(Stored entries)
--- START ---

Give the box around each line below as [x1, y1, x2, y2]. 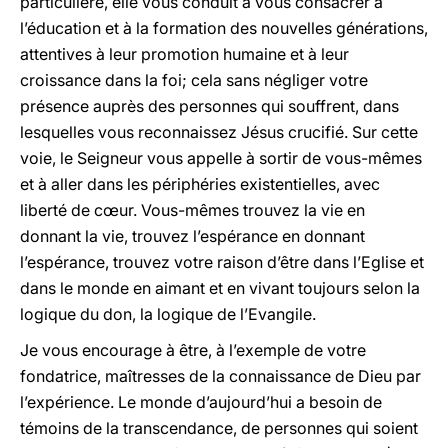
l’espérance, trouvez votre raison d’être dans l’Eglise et [20, 252, 424, 272]
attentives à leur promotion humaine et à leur [20, 44, 349, 64]
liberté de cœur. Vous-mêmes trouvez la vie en [20, 200, 365, 220]
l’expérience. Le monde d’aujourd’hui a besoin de [20, 392, 382, 412]
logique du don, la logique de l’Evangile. [20, 304, 316, 324]
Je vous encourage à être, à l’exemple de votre [20, 340, 366, 360]
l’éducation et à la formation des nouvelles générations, [20, 18, 428, 38]
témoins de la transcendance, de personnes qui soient [20, 418, 418, 438]
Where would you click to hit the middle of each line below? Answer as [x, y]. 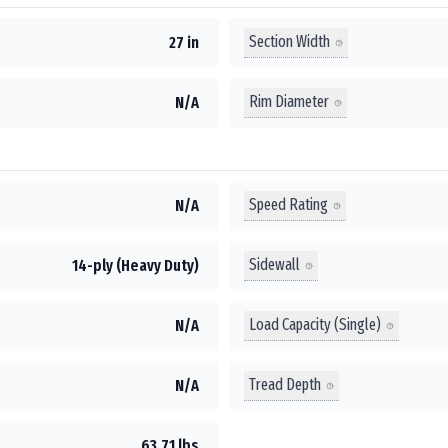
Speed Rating [288, 204]
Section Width [289, 41]
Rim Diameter [289, 101]
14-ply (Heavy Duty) [135, 265]
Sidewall [274, 264]
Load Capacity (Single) [315, 324]
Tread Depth [285, 384]
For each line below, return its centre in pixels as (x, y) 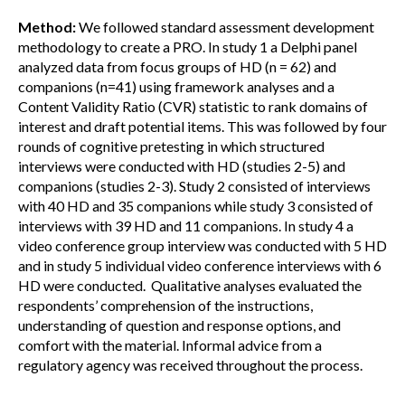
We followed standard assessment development (225, 27)
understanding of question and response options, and (179, 325)
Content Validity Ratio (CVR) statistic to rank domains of (193, 106)
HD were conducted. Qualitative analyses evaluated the (190, 285)
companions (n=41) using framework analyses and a (176, 86)
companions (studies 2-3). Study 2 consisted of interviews (194, 186)
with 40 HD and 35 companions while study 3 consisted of (196, 206)
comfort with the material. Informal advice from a (170, 345)
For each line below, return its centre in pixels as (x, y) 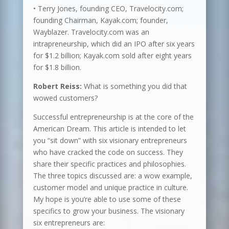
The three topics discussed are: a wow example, (112, 176)
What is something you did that (135, 86)
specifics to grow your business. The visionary (109, 211)
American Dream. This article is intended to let (109, 129)
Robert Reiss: (58, 86)
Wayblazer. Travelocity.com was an (91, 32)
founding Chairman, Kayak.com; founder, (100, 20)
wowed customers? (65, 98)
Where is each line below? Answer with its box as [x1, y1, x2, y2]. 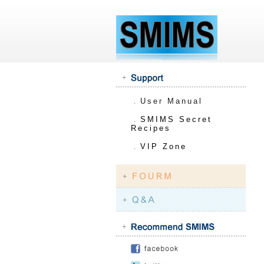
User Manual [140, 97, 203, 105]
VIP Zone [140, 142, 187, 151]
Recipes [131, 124, 171, 133]
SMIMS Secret [140, 115, 212, 124]
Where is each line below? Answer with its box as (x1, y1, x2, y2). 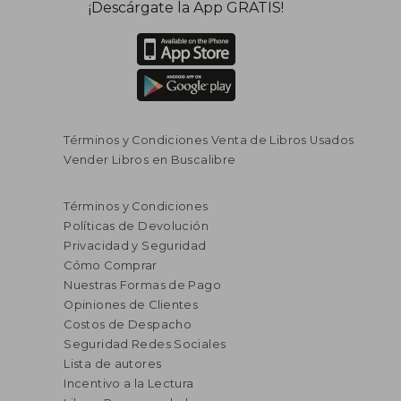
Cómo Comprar (64, 258, 158, 272)
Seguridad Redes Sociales (64, 337, 226, 351)
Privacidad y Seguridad (64, 238, 207, 252)
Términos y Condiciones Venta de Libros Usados (64, 132, 354, 147)
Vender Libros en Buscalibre (64, 152, 236, 166)
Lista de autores (64, 356, 162, 371)
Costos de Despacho (64, 317, 192, 331)
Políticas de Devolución (64, 218, 209, 233)
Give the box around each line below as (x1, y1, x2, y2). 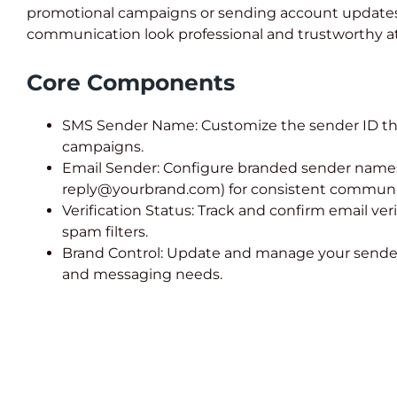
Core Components (27, 69, 235, 96)
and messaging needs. (62, 265, 222, 283)
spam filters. (62, 222, 148, 240)
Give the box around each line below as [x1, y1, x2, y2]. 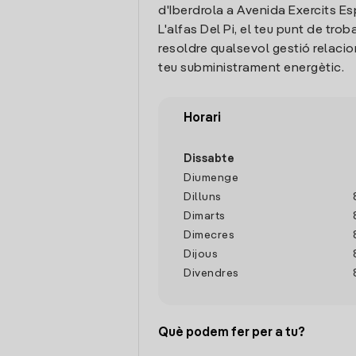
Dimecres [184, 230, 234, 241]
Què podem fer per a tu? [158, 327, 305, 339]
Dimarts [184, 211, 226, 222]
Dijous [184, 249, 218, 260]
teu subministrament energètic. [158, 62, 344, 75]
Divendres [184, 268, 239, 279]
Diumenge [184, 172, 238, 184]
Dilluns [184, 192, 222, 203]
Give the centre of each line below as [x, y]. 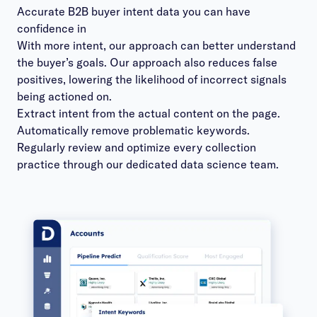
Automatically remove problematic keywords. [133, 130]
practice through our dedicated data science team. [148, 164]
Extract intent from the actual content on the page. [149, 113]
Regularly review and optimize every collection [137, 147]
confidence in [52, 28]
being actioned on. [64, 96]
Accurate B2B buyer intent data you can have [134, 11]

--- END ---

Skipping every picture, transcribe exactly the lines above from the one containing "Speed Rating [288, 204]" through the one containing "What is something you did that (135, 86)", both included.

Speed Rating [288, 204]
Section Width [289, 41]
Rim Diameter [289, 101]
14-ply (Heavy Duty) [135, 265]
Sidewall [274, 264]
Load Capacity (Single) [315, 324]
Tread Depth [285, 384]
For each line below, return its centre in pixels as (x, y) 
We followed standard assessment development (225, 27)
understanding of question and response options, and (179, 325)
Content Validity Ratio (CVR) statistic to rank domains of (193, 106)
HD were conducted. Qualitative analyses evaluated the (190, 285)
companions (n=41) using framework analyses and a (176, 86)
companions (studies 2-3). Study 2 consisted of interviews (194, 186)
with 40 HD and 35 companions while study 3 consisted of (196, 206)
comfort with the material. Informal advice from a (170, 345)
For each line below, return its centre in pixels as (x, y) 
The three topics discussed are: a wow example, (112, 176)
What is something you did that (135, 86)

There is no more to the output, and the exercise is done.